As mentioned in Section 1.3, we always work with samples and inevitably we deal with randomness just because of that even, when there are no other sources of uncertainty in the data. For example, if we want to estimate the mean of a variable based on the observed data, the value we get will differ from one sample to another. This should have become apparent from the examples we discussed earlier. And, if the LLN and CLT hold, then we know that the estimate of our parameter will have its own distribution and will converge to the population value with the increase of the sample size. This is the basis for the confidence and prediction interval construction, discussed in this section. Depending on our needs, we can focus on the uncertainty of either the estimate of a parameter, or the random variable \(y\) itself. When dealing with the former, we typically work with the confidence interval - the interval constructed for the estimate of a parameter, while in the latter case we are interested in the prediction interval - the interval constructed for the random variable \(y\).

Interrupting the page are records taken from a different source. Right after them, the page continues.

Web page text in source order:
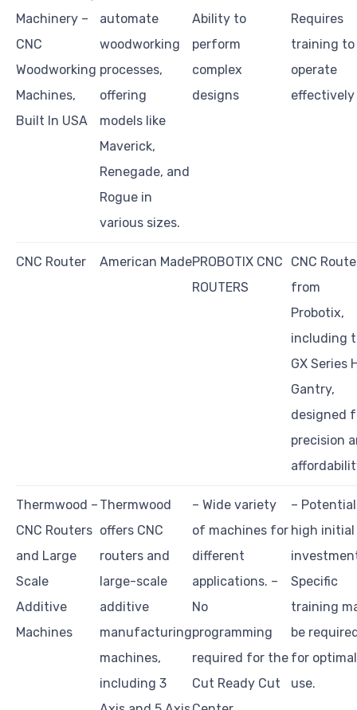
Machinery –
CNC
Woodworking
Machines,
Built In USA
automate
woodworking
processes,
offering
models like
Maverick,
Renegade, and
Rogue in
various sizes.
Ability to
perform
complex
designs
Requires
training to
operate
effectively
CNC Router American MadePROBOTIX CNC
ROUTERS
CNC
from
Probotix,
including
GX Series
Gantry,
designed
precision
Thermwood –
CNC Routers
and Large
Scale
Additive
Machines
Thermwood
offers CNC
routers and
large-scale
additive
manufacturing
machines,
including 3
– Wide variety
of machines for
different
applications. –
No
programming
required for the
Cut Ready Cut
–
high initial
Specific
training
be
for optimal
use.

In order to simplify further discussion in this section, we will take the population mean and its in-sample estimate as an example. In this case we have:

  1. A random variable \(y\), which is assumed to follow some distribution with finite mean \(\mu\) and variance \(\sigma^2\);
  2. A sample of size \(n\) from the population of \(y\);
  3. Estimates of mean \(\hat{\mu}=\bar{y}\) and variance \(\hat{\sigma}^2 = s^2\), obtained based on the sample of size \(n\).